I find it interesting when I read in John 21:15-17 where Jesus after having breakfast with His disciples soon after His resurrection turned and asked Peter the threefold question “Do you love me?” Peter, the one who had not only denied knowing Him in the darkest part of the night but after all he had been through with Jesus, was now able to simply suggest in John 21:3 that it was time to return to his previous way of life where Jesus first found him –  going fishing. Jesus was not simply asking Peter if he loved Him with some superficial emotional feeling but are you completely devoted to Me with the intensity that would compel you to sacrifice all, your own thoughts, desires, and stuff, everything for Me.

There is a very interesting contrast in these verses because when you look at the Greek words for “love” used in John 21:15-17. When Jesus asked Peter “do you love me?” initially He used the Greek word agape which refers to unconditional love. Peter responded with “Yes, Lord; you know that I love you,” however, Peter was using the Greek word phileo which refers more to a brotherly, friendship type of love.
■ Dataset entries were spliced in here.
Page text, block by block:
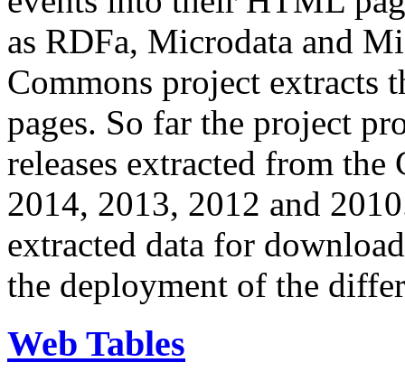
as RDFa, Microdata and
Commons project extracts
pages. So far the project
releases extracted from
2014, 2013, 2012 and
extracted data for
the deployment of the
Web Tables
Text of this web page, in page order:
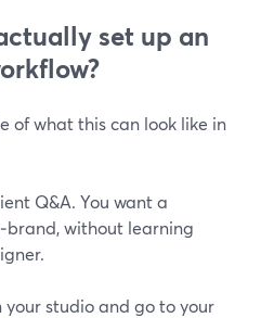
set up an
of what this can look like in
Q&A. You want a
without learning
your studio and go to your
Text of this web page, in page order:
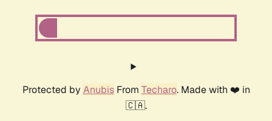
Protected by AnubisFrom Techaro. Made with ❤️ in
🇨🇦.

Although love is an invisible entity, when it is the right love it can be clearly seen. Too often we love people based our own emotions, on how we feel, without truly considering their needs, however love for Christians is so much more than feelings it is a command and must be carried out as a way of life.    If we truly love the Lord, we will show this by obeying His Word in every aspect of our lives.  “If you love me, keep my commandments” – John 14:15. His commandments are not burdensome, but are the very nature of love itself. Consider the greatest of all the commandments according to Jesus. Matthew 22:37-39, “… Thou shalt love the Lord thy God with all thy heart, and with all thy soul, and with all thy mind. This is the first and great commandment.  And the second is like unto it, Thou shalt love thy neighbour as thyself.” We would be wise to also, consider the fruit of the Spirit: Galatians 5:22-23, ” But the fruit of the Spirit is love, joy, peace, longsuffering, gentleness, goodness, faith, Meekness, temperance: against such there is no law.”
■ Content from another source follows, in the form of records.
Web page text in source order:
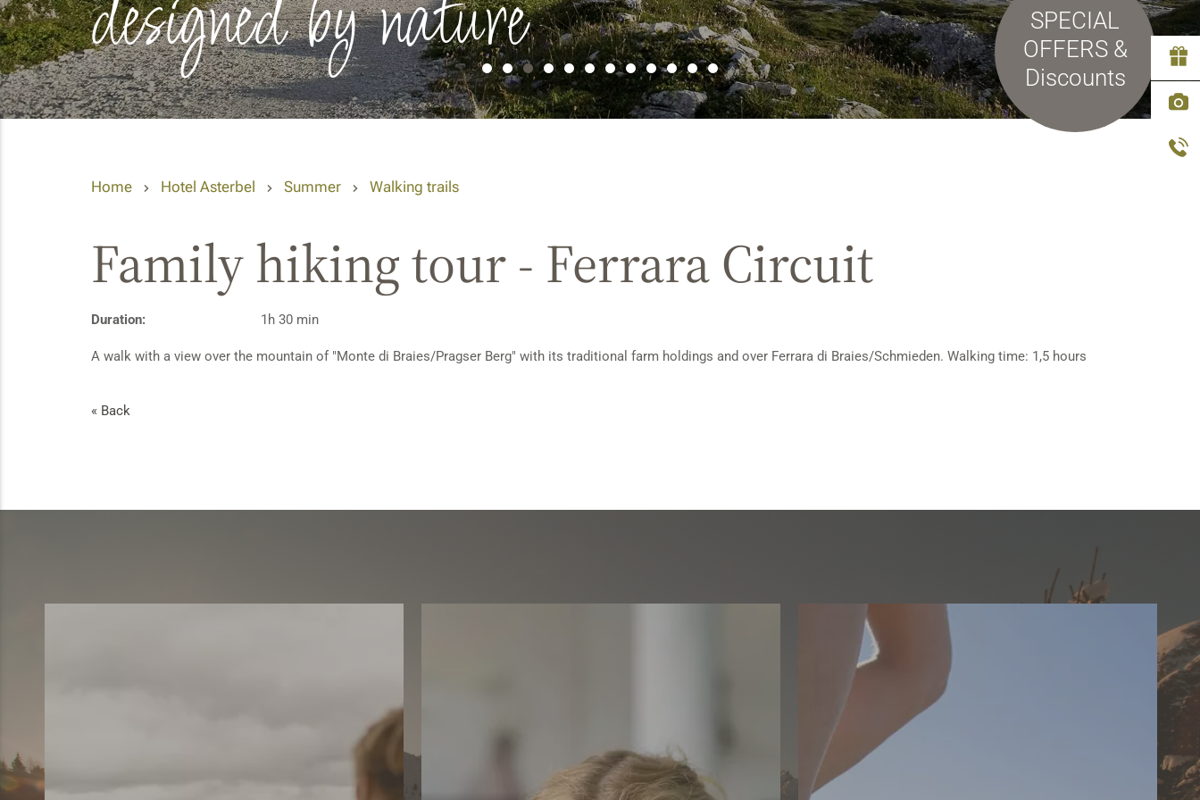
designed by nature
SPECIAL
OFFERS &
Discounts
Home Hotel Asterbel Summer Walking trails
Family hiking tour - Ferrara Circuit
Duration: 1h 30 min
A walk with a view over the mountain of "Monte di Braies/Pragser Berg" with its traditional farm holdings and over Ferrara di Braies/Schmieden. Walking time: 1,5 hours
« Back

We should first love Jesus unconditional, then love one another more than enough, always giving each other our very best for their good, even if the other person doesn’t deserve it, gets on your nerves, nags you, etc. even if it means the giving of all we have.

“Do you love me?”

Hopefully, we can say with Peter, “Lord, you know everything; you know that I love you.” As we willing follow Him wherever he leads so that our love may be manifest in the tending of His sheep.